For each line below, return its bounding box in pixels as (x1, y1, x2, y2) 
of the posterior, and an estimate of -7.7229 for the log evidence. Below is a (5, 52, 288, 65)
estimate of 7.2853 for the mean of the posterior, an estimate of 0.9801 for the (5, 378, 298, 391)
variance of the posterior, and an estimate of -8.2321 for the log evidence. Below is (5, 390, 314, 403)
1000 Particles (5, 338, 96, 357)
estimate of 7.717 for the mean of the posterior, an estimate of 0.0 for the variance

* * *

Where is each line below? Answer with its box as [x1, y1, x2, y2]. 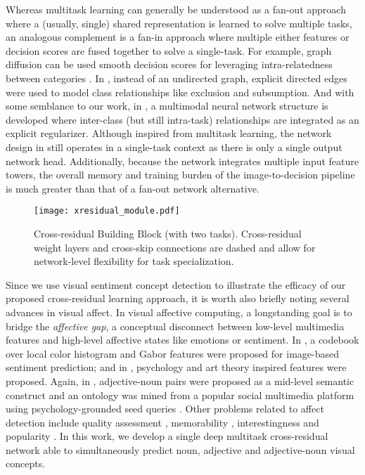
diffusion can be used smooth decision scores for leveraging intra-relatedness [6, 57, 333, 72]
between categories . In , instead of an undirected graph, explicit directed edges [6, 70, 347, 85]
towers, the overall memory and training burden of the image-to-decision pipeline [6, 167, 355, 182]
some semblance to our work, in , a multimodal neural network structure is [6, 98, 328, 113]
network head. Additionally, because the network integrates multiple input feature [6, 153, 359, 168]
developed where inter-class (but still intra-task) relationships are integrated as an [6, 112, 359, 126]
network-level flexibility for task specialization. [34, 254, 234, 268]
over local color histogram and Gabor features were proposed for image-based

◆ Exercise requirements:
All that should be written out is the stretch of lines above between the one holding "network-level flexibility for" and the one holding "over local color", inclusive, exactly as given.

◆ Response area:
network-level flexibility for task specialization. [34, 254, 234, 268]
over local color histogram and Gabor features were proposed for image-based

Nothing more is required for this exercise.